**Instructions to follow**.
Lines below containing the word "which" should be copied out.

**Data under study**.
- Opening Delimiter -

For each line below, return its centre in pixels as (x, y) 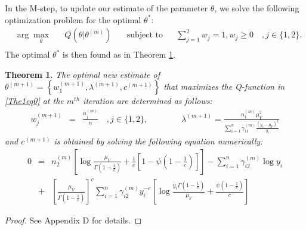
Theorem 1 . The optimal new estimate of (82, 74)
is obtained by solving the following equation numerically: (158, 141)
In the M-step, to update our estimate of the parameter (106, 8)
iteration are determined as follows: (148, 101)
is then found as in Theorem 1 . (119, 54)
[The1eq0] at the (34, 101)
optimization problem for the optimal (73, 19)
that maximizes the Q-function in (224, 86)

- Closing Delimiter -
- Opening Delimiter -

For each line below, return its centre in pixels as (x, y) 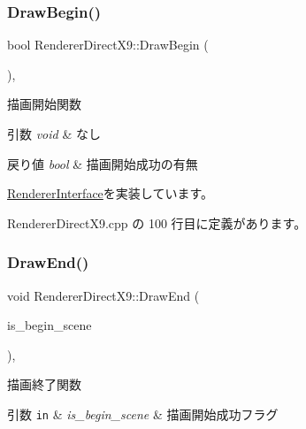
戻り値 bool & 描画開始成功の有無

- Closing Delimiter -
- Opening Delimiter -

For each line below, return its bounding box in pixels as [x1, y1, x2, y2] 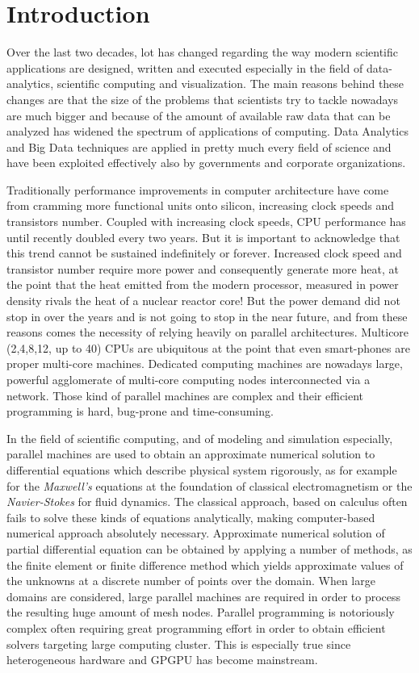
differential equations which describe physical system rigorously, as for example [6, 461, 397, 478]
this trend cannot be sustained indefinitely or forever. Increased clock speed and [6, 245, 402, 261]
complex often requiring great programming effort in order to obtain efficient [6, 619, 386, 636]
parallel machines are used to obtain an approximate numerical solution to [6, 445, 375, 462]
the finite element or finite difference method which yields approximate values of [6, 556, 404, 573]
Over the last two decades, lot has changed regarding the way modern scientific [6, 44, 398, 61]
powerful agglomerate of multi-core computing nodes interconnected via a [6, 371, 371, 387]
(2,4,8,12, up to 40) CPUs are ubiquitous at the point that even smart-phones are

- Closing Delimiter -

**Written reply**.
differential equations which describe physical system rigorously, as for example [6, 461, 397, 478]
the finite element or finite difference method which yields approximate values of [6, 556, 404, 573]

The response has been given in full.